Pediatricians Urge Limits to Junk Food Ads on TV

Commercials for fast food and junk food should be banned during children’s TV programming because they are helping to make kids fat, says the leading pediatricians group.

As the Los Angeles Times reports, the American Academy of Pediatrics has issued a statement saying TV, cell phones and other media are partly to blame for child and adolescent obesity.
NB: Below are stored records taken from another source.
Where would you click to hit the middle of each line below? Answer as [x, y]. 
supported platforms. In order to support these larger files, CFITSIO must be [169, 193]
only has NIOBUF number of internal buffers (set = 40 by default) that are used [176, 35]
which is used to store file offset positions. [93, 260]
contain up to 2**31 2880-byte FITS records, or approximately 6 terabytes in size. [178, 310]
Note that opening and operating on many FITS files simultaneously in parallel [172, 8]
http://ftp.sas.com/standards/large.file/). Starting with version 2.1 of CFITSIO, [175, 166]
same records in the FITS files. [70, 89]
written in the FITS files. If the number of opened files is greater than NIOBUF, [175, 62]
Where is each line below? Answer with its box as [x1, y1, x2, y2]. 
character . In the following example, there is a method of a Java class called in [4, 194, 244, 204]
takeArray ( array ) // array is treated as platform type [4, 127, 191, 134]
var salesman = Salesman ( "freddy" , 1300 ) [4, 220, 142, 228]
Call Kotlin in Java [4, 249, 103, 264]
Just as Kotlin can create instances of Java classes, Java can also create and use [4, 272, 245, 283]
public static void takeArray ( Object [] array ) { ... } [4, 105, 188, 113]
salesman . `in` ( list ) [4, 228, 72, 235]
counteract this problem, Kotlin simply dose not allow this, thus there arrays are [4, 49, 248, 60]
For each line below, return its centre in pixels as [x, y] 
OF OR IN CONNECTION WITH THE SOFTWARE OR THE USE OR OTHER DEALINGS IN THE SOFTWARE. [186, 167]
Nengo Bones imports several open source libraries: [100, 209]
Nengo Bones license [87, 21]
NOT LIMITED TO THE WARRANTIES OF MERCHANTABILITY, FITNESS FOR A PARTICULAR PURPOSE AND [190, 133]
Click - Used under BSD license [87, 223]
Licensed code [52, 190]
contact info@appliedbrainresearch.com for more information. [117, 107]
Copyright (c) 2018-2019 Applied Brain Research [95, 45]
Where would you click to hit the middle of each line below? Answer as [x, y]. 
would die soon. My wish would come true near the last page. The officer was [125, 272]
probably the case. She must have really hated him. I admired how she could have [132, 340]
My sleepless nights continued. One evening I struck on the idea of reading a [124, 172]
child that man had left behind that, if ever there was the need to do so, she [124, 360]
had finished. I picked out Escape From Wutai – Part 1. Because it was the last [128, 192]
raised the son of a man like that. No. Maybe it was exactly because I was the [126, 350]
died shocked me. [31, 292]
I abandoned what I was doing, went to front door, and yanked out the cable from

The academy wants doctors to ask Congress and regulators to stop junk-food advertisers from pushing their products on children, and urges pediatricians to ask parents if their kids are spending too much time in front of a screen.
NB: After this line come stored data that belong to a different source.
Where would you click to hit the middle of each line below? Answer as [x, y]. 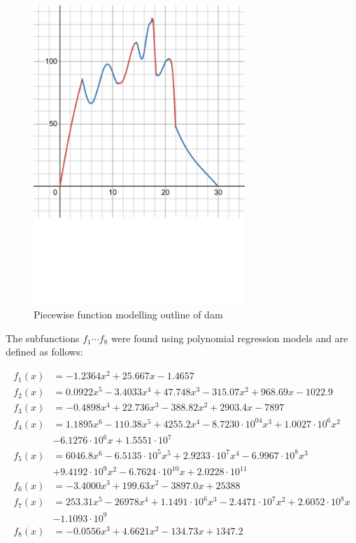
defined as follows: [44, 352]
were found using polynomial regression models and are [229, 338]
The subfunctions [43, 338]
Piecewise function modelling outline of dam [128, 315]
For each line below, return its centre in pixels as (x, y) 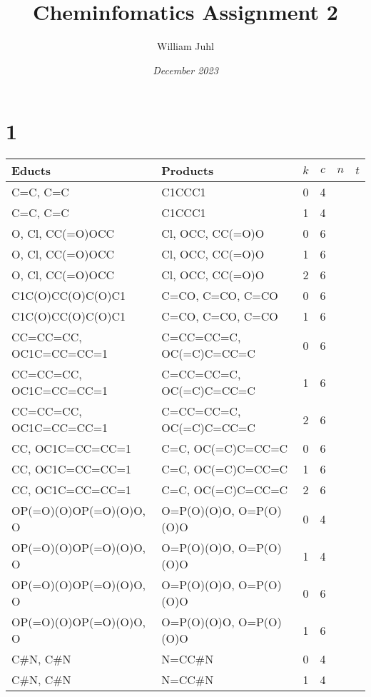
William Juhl (185, 46)
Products (188, 171)
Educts (31, 171)
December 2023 (185, 70)
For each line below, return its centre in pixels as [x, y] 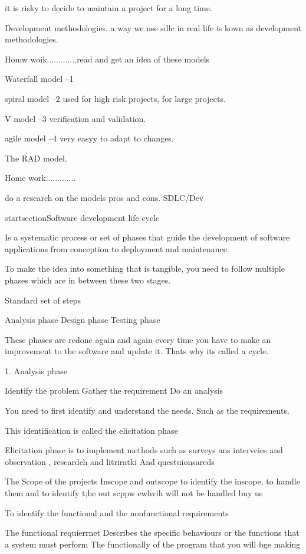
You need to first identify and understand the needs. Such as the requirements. [147, 410]
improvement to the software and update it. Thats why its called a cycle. [137, 351]
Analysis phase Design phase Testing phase [83, 320]
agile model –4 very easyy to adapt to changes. [89, 138]
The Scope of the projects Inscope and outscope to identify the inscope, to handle [152, 481]
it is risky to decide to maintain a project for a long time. [108, 8]
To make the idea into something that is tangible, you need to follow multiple [145, 268]
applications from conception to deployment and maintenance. [117, 248]

Noting that obesity among American youths has doubled in the past three decades, the academy says TV viewing contributes to the problem by replacing physical activity, promoting poor dietary habits through programs and ads, and by interfering with normal sleep.

The academy, pointing out that $4.2 billion is spent annually on fast-food marketing, cited studies that show TV ads can lead children to crave high-fat and high-sugar foods.

For example, one study of 50,000 commercials on 170 top-rated TV shows found that 98 percent of food ads watched by children ages 2 to 11, and 90 percent of food ads seen by teenagers, are for foods high in fat, sugar and sodium, and low in nutrients.

Putting a TV in a child’s bedroom is a particularly bad idea, the academy said. Teenagers with a bedroom TV have been found to spend comparatively more time watching TV and less time being physically active, and develop worse dietary habits.